Я кивнул, вспомнив вчерашнюю феерию с обливанием.
— Хорошо, — ответил я и вышел из домика.
Солнце уже поднялось достаточно высоко, и утренний холодок сменился приятным теплом. Я неторопливо направился к соседнему домику, подойдя к двери, постучал.
— Подъём! — крикнул я. — К семи часам нужно быть на площади, в спортивной форме! Зарядка! Все в общем-то тоже самое что и вчера! — подвел итог я.
В отличие от прошлого раза, дверь открылась почти сразу. На пороге стояла Антонина. Вид у неё был помятый, будто она и не ложилась вовсе. Её розовые волосы, обычно собранные в высокий, тугой хвост, сейчас растрепались и непослушными прядями торчали в разные стороны. Белый топ с бантиками и ленточками, короткая белая юбка и белоснежные чулочки — вся её экстравагантная одежда, казалось, провела ночь в ожесточённой схватке с простынями и одеялом. Ткань измялась, бантики жалобно повисли, сбившись набок, а на юбке красовалось несколько подозрительных пятен.
— Да не сплю я, не сплю, — проворчала Антонина, зевая и потирая глаза тыльной стороной ладони. — Я ваши приколы уже знаю. Больше вы так не повеселитесь.
Она окинула меня сонным, но недобрым взглядом, в котором читалось нечто среднее между усталостью и плохо скрываемым раздражением.
— Заходи, чего встал? Есть разговор. — продолжила она и посторонилась, пропуская меня внутрь.
Я нерешительно переступил порог. В домике царил беспорядок, словно здесь только что пронёсся небольшой торнадо. Кровать Антонины была не заправлена: одеяло сбилось в комок, подушка валялась на полу, а на простыне виднелись крошки — возможно, остатки ночного пиршества. Так же на полу валялось несколько смятых листков бумаги, исписанных неровным, размашистым почерком. Её соседка, та самая тихая девушка с тёмными волосами, уже собралась и, бросив на нас быстрый, чуть испуганный взгляд, поспешила к выходу, явно опасаясь стать невольной участницей предстоящего разговора.
— Ну, чего застыл, как памятник революции? — Антонина бесцеремонно хлопнула меня по плечу, отчего я вздрогнул. — Садись, где стоишь, не стесняйся.

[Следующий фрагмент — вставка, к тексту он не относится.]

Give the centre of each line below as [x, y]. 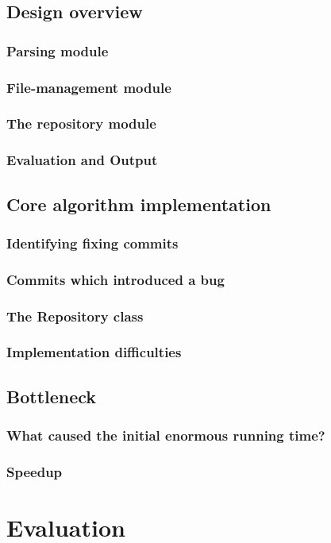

Я неловко примостился на краешке кровати, стараясь не смотреть на разбросанные вещи и чувствуя себя крайне неуютно.
— Помнишь, ты мне обещал помочь? — Антонина уселась рядом на ту же кровать, скрестив ноги по-турецки и приняв позу умудрённого жизнью гуру. — Насчёт пива, ага.
Я картинно шлёпнул себя по лбу ладонью.
— Точно! Совсем из головы вылетело! Прости, Антонина, замотался я вчера. Столько всего навалилось: задания от вожатой, потом с Мику… — я осёкся, запнувшись на полуслове, понимая, что чуть на сболтнул лишнего. — В общем, не смог я. Прости. Но сегодня я обязательно что-нибудь придумаю! Честно!
«Хотя, если честно, я уже и не уверен, что это была хорошая идея. С другой стороны… может, благодаря Антонине и её блокноту у меня всё так удачно складывается с Мику? Вчерашний вечер, поцелуй… Неужели это случилось благодаря магии? Хотя… вряд ли. Мику такая добрая, отзывчивая, искренняя… Она бы и без всякой магии вела себя так же. Да и Алиса… со своими внезапными извинениями… В общем, ерунда это. Не может какой-то блокнот, пусть даже трижды волшебный, влиять на чувства и поступки других людей. Это же… абсурд!»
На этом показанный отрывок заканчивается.